Question

Let a, b, c and d be positive real numbers such that a + b + c + d = 11. If the maximum value of \(a^5b ^3c ^2d\) is \(3750\;\beta\), then the value of \(\beta\) is

• A. 110
• B. 90
• C. 55
• D. 108

Answer 1

The Correct Option is B

To maximize the given expression, we use the Arithmetic Mean (A.M.) and Geometric Mean (G.M.) inequality:

A.M. ≥ G.M.

Let us assume the terms as:

\[ \frac{a}{5}, \frac{a}{5}, \frac{a}{5}, \frac{a}{5}, \frac{a}{5}, \frac{b}{3}, \frac{b}{3}, \frac{b}{3}, \frac{c}{2}, \frac{c}{2}, d \]

Now applying A.M. ≥ G.M., we get:

\[ \frac{\frac{a}{5} + \frac{a}{5} + \frac{a}{5} + \frac{a}{5} + \frac{a}{5} + \frac{b}{3} + \frac{b}{3} + \frac{b}{3} + \frac{c}{2} + \frac{c}{2} + d}{11} \geq \sqrt[11]{a^5b^3c^2d} \]

Given \(a + b + c + d = 11\), the left-hand side simplifies to:

\[ \frac{11}{11} \geq \sqrt[11]{a^5b^3c^2d} \]

Therefore:

\[ a^5b^3c^2d \leq 5^5 \cdot 3^3 \cdot 2^2 \cdot 1 \]

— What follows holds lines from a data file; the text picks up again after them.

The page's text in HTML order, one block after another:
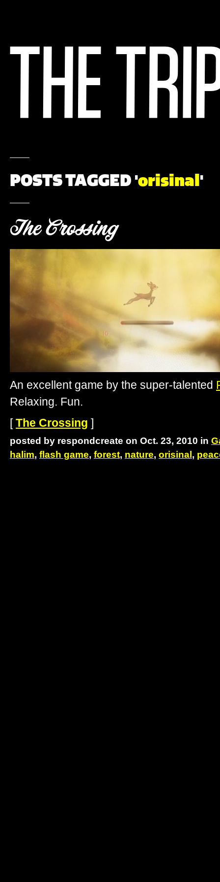
POSTS TAGGED 'orisinal'
The Crossing
An excellent game by the super-talented
Relaxing. Fun.
[The Crossing ]
posted by respondcreate on Oct. 23, 2010 in
halim, flash game, forest, nature, orisinal,
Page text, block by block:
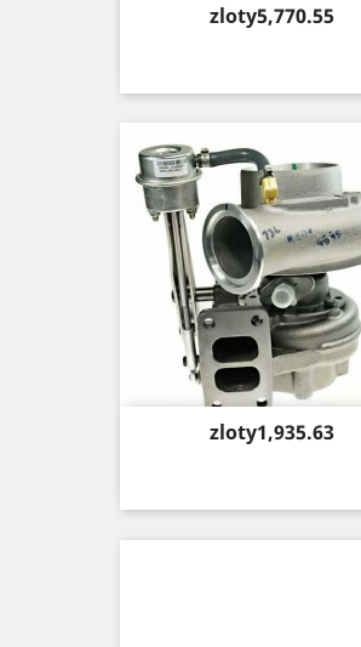
Price
zloty5,770.55
Price
zloty1,935.63
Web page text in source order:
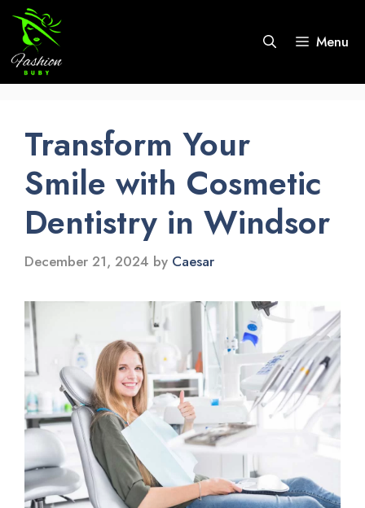
Skip
content
Menu
Transform Your
Smile with Cosmetic
Dentistry in Windsor
December 21, 2024 by Caesar
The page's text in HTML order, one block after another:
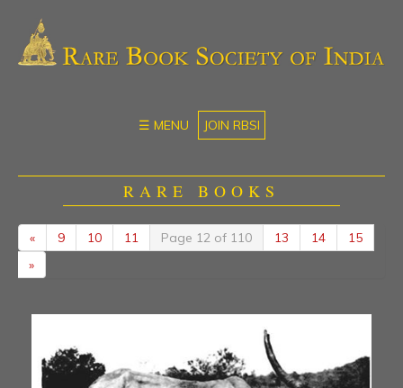
☰ MENU JOIN RBSI
RARE BOOKS
« 9 10 11 Page 12 of 110 13 14
15
»
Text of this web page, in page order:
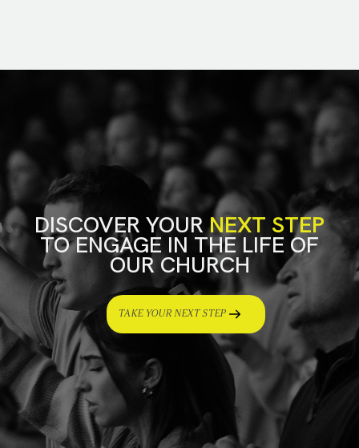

Calculating the maximum value:

\[ a^5b^3c^2d \leq 5^5 \cdot 3^3 \cdot 2^2 = 337500 \]

We can express this as:

\[ 337500 = 90 \cdot 3750 \quad \text{where} \, \beta = 90 \]

Explanation

To achieve the maximum value, the numbers must be distributed in the ratios consistent with their powers in \(a^5b^3c^2d\), ensuring the product is maximized. Using A.M. ≥ G.M. is crucial in such optimization problems.